CN-121990113-A - Tension abnormality detection method and device for anchoring system on floating photovoltaic platform
Abstract
The application provides a tension abnormality detection method and device for an anchoring system on a floating type photovoltaic platform, wherein after tension data of each mooring point and real-time storm direction data of the floating type platform are collected in real time, an initial tension distribution topological graph is constructed based on a platform structure of the floating type platform and arrangement information of each mooring point, tension data of each mooring point is mapped to the initial tension distribution topological graph, the mapped tension distribution topological graph is input into a pre-trained abnormality identification model to identify abnormal nodes with abnormal tension distribution, and a target sea anchor which is invalid is positioned based on the position of the mooring point corresponding to the abnormal node and the real-time storm direction data. The method can accurately identify and position the early tension abnormality of the floating type photovoltaic platform anchoring system in real time, and obviously improves the safety and operation and maintenance efficiency of the platform.
Inventors
- ZHANG ZENGHUI
- FENG WEIKANG
- LIU RUICHAO
- Huang Hezha
- ZHAN GUILONG
- Shi Qiayin
- CHENG BIN
- LEI YU
- CHEN JIANJUN
- WEN DONGBIN
Assignees
- 华能(福建漳州)能源有限责任公司
- 中国华能集团清洁能源技术研究院有限公司
Dates
- Publication Date
- 20260508
- Application Date
- 20260324
Claims (10)
- 1. A method of detecting tension anomalies in a mooring system on a floating photovoltaic platform, the mooring system comprising a plurality of mooring points symmetrically disposed on the floating platform and corresponding subsea anchors connected to each mooring point by mooring lines, the method comprising: collecting tension data of each mooring point and real-time storm direction data of the floating platform in real time; Constructing an initial tension distribution topological graph based on the platform structure of the floating platform and the arrangement information of each mooring point, and mapping the tension data of each mooring point to the initial tension distribution topological graph; inputting the mapped tension distribution topological graph into a pre-trained abnormal recognition model, and recognizing abnormal nodes with abnormal tension distribution; and positioning a failed target submarine anchor based on the position of the mooring point corresponding to the abnormal node and the real-time wind wave direction data.
- 2. The method of claim 1, wherein the tension data is measured by a tension sensor mounted on each mooring point; the real-time wind and wave direction data is measured by a anemoscope and a wave direction meter mounted on the floating platform.
- 3. The method of claim 1, wherein constructing an initial tension profile topology based on the platform structure of the floating platform and the placement information of each mooring point and mapping tension data for each mooring point to the initial tension profile topology comprises: Acquiring the position of each mooring point on the floating platform; Determining each mooring point as a node, and connecting nodes corresponding to the mooring points which are adjacent in space and have a direct mechanical coupling relation through the platform structure based on the positions of the mooring points on the floating platform by edges to construct a static initial tension distribution topological graph; And assigning the tension data acquired in real time on each mooring point as node characteristics of the corresponding node to obtain a tension distribution topological graph reflecting the tension transmission path of the mooring system in the physical space.

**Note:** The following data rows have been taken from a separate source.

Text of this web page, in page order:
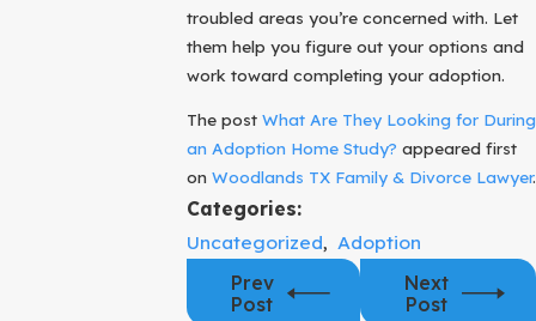
troubled areas you’re concerned with. Let
them help you figure out your options and
work toward completing your adoption.
The post What Are They Looking for During
an Adoption Home Study? appeared first
on Woodlands TX Family & Divorce Lawyer.
Categories:
Uncategorized, Adoption
Prev
Post
Next
Post
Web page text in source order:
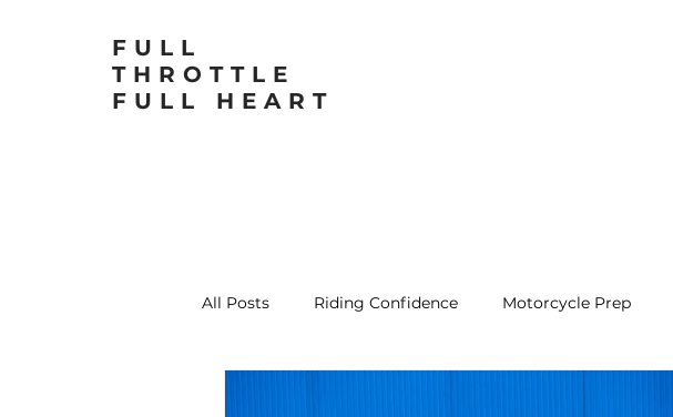
FULL
THROTTLE
FULL HEART
All Posts Riding Confidence Motorcycle Prep
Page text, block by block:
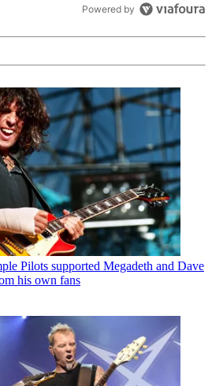
Powered by
Pilots supported Megadeth and Dave
his own fans
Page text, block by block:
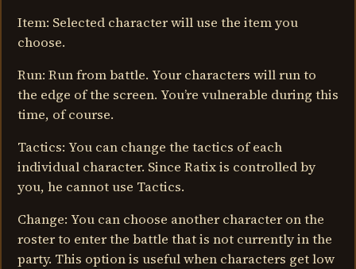
Item: Selected character will use the item you
choose.
Run: Run from battle. Your characters will run to
the edge of the screen. You’re vulnerable during this
time, of course.
Tactics: You can change the tactics of each
individual character. Since Ratix is controlled by
you, he cannot use Tactics.
Change: You can choose another character on the
roster to enter the battle that is not currently in the
party. This option is useful when characters get low
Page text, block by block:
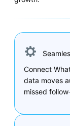
Connect
data moves
missed
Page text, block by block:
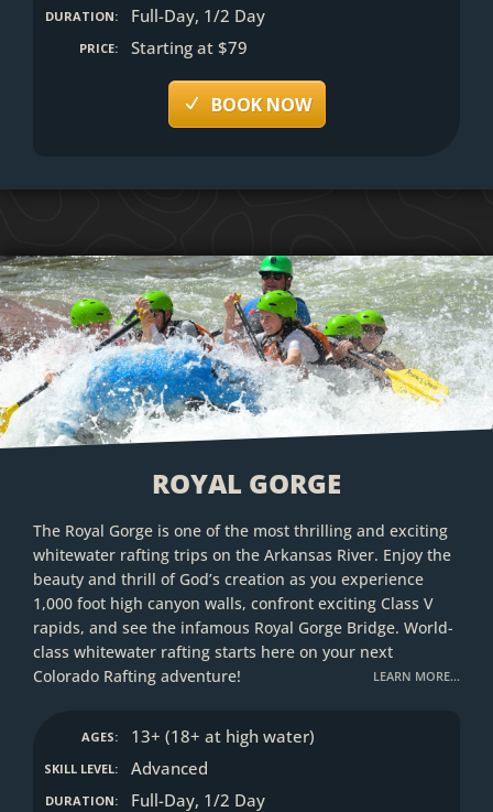
DURATION: Full-Day, 1/2 Day
PRICE: Starting at $79
BOOK NOW
ROYAL GORGE
The Royal Gorge is one of the most thrilling and exciting
whitewater rafting trips on the Arkansas River. Enjoy the
beauty and thrill of God’s creation as you experience
1,000 foot high canyon walls, confront exciting Class V
rapids, and see the infamous Royal Gorge Bridge. World-
class whitewater rafting starts here on your next
Colorado Rafting adventure!
LEARN MORE…
AGES: 13+ (18+ at high water)
SKILL LEVEL: Advanced
DURATION: Full-Day, 1/2 Day

- 4. The method of claim 1, wherein the pre-trained anomaly identification model is constructed by a graph neural network; Inputting the mapped tension distribution topological graph into a pre-trained anomaly identification model to identify anomaly nodes with anomaly tension distribution, wherein the method comprises the following steps of: aggregating tension characteristics of each node and adjacent nodes thereof through at least one layer of graph convolution operation of the graph neural network so as to learn a spatial dependency relationship among nodes in the tension distribution topological graph; based on the learned spatial dependency, outputting the confidence that each node has tension abnormality, and determining the abnormal node based on the confidence that each node has tension abnormality.

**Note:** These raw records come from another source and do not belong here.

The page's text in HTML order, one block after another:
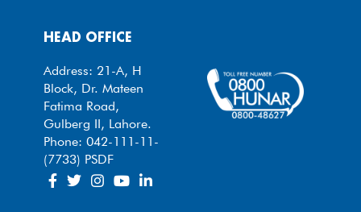
HEAD OFFICE
Address: 21-A, H
Block, Dr. Mateen
Fatima Road,
Gulberg II, Lahore.
Phone: 042-111-11-
(7733) PSDF
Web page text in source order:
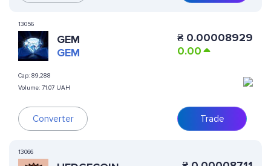
13056
GEM
GEM
Cap: 89,288
Volume: 71.07 UAH
Converter
₴ 0.00008929
0.00
Trade
13066
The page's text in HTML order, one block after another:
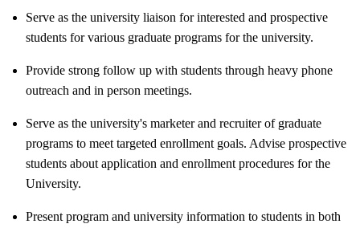
Serve as the university liaison for interested and prospective
students for various graduate programs for the university.
Provide strong follow up with students through heavy phone
outreach and in person meetings.
Serve as the university's marketer and recruiter of graduate
programs to meet targeted enrollment goals. Advise prospective
students about application and enrollment procedures for the
University.
Present program and university information to students in both
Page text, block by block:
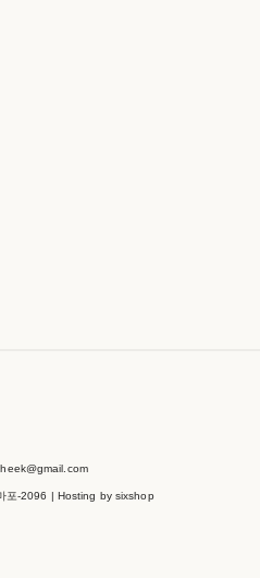
포-2096 | Hosting by sixshop
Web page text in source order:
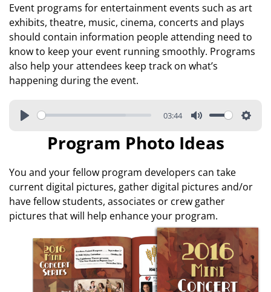
Event programs for entertainment events such as art
exhibits, theatre, music, cinema, concerts and plays
should contain information people attending need to
know to keep your event running smoothly. Programs
also help your attendees keep track on what’s
happening during the event.
03:44
Program Photo Ideas
You and your fellow program developers can take
current digital pictures, gather digital pictures and/or
have fellow students, associates or crew gather
pictures that will help enhance your program.
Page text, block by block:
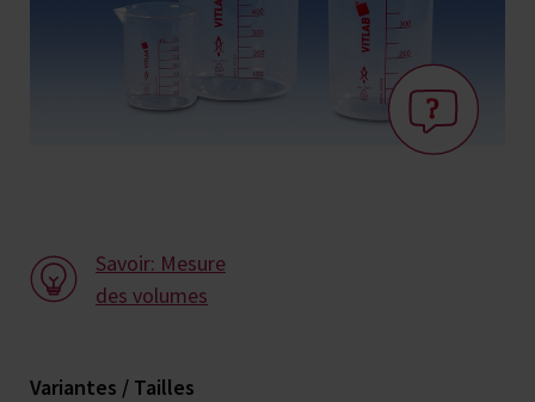
Savoir: Mesure
des volumes
Variantes / Tailles

- 5. The method of claim 1, wherein the pre-trained anomaly identification model is constructed by residual analysis; Inputting the mapped tension distribution topological graph into a pre-trained anomaly identification model to identify anomaly nodes with anomaly tension distribution, wherein the method comprises the following steps of: predicting expected tension data of each node in the tension distribution topological graph under the current environmental load according to the real-time wind wave direction data, and generating a reference tension distribution topological graph; Calculating a residual error between a real-time tension distribution topological graph formed by real-time tension data and the reference tension distribution topological graph; And determining the node with the residual value exceeding the preset threshold value as an abnormal node.
- 6. The method of claim 1, wherein locating the failed target sea-bottom anchor based on the mooring point position and the real-time storm direction data corresponding to the abnormal node comprises: determining a main stress direction of the floating platform and an expected high-tension mooring point area corresponding to the main stress direction according to the real-time wind wave direction data; comparing the position of the abnormal node with the expected high-tension mooring point area; And if the abnormal node is positioned in the expected high-tension mooring point area and the tension data of the abnormal node is abnormally low, determining that the submarine anchor corresponding to the abnormal node is the failed target submarine anchor.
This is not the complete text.